In fact, a new version of Microsoft Teams was released that allows the audio/video channel optimization; starting with this version of Microsoft Teams, it will therefore be possible to have high performance when streaming peer-to-peer through the WebRTC standard.
This version requires Windows Desktop client 1.2.1026.0 or later build.
With the 2004 build of Windows 10 Enterprise (single or multi-session), the MSIX-related APIs have been integrated into the operating system.
The MSIX App Attach feature is based on some technologies that combined together allow you to connect an MSIX application present in a centralized repository. Through this mechanism, applications are not installed directly on the operating system and can be made available or removed as needed.
Once the application is connected, the “look and feel” is the same as if the application were installed locally.
For storing profiles and applications in the Windows Virtual Desktop environment, you can use Azure Files as repository. Azure Files is a service that allows you to expose SMB shares present on the cloud.
In addition, Active Directory Domain Services can be used as an authentication method; this allows you to access the exposed shares using the AD credentials with the same resource access experience present in the on-premises environment. AD domain-joined systems are able to mount Azure File shares using their own credentials.

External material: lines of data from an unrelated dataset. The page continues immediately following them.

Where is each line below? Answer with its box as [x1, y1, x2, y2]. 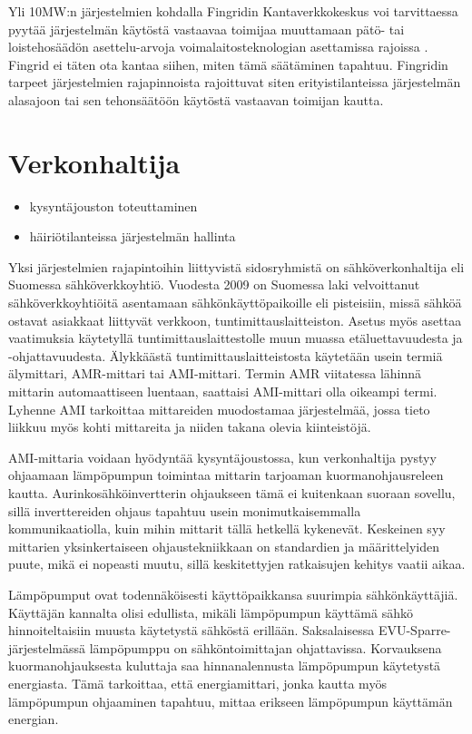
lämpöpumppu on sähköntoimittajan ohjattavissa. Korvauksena [89, 638, 442, 657]
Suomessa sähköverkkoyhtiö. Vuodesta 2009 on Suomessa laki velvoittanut [8, 275, 420, 294]
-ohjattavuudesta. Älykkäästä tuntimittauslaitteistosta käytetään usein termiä [8, 346, 443, 365]
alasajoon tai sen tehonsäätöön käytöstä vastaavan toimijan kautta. [8, 90, 384, 109]
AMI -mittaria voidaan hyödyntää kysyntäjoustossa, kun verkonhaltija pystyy [8, 447, 437, 466]
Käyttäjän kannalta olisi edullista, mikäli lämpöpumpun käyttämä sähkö [8, 602, 413, 621]
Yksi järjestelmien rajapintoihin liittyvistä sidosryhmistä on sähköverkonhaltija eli [8, 257, 465, 276]
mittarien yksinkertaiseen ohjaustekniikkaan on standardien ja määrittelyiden [8, 536, 439, 555]
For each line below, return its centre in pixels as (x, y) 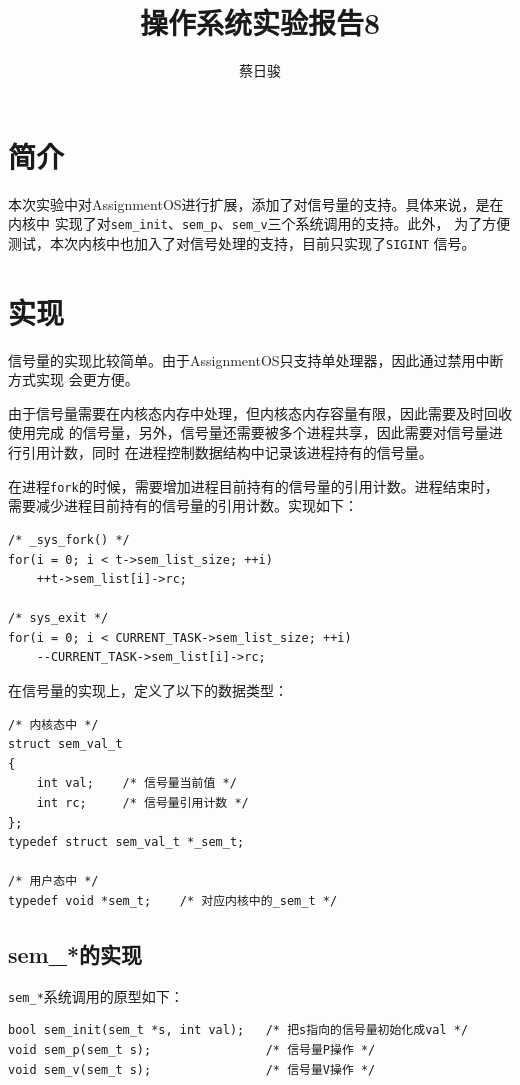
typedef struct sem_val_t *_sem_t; (126, 842)
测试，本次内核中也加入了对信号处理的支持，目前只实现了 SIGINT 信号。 (242, 242)
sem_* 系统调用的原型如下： (96, 995)
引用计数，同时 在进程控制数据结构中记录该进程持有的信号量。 (227, 452)
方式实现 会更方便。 (73, 379)
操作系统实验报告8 (260, 22)
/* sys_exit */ (58, 618)
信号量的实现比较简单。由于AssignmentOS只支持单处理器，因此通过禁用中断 (256, 359)
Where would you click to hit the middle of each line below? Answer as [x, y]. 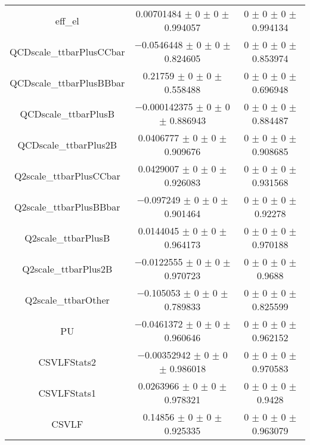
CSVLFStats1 [67, 393]
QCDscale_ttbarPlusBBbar [67, 82]
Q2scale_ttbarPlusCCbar [67, 175]
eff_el [67, 20]
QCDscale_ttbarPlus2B [67, 144]
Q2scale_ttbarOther [67, 299]
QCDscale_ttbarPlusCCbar [67, 51]
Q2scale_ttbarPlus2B [67, 268]

Here are some useful references to the official Microsoft documentation:
- Set up the PowerShell module for Windows Virtual Desktop
- Use Microsoft Teams on Windows Virtual desktop
- What is MSIX?
- Active Directory Domain Services authentication over SMB for Azure file shares
This article reported the major innovations introduced on Windows Virtual Desktop. The continuing need on the part of companies to facilitate smart-working and allow users to work as if they were in the company makes Windows Virtual Desktop one of the most important and constantly evolving Microsoft services of this last period.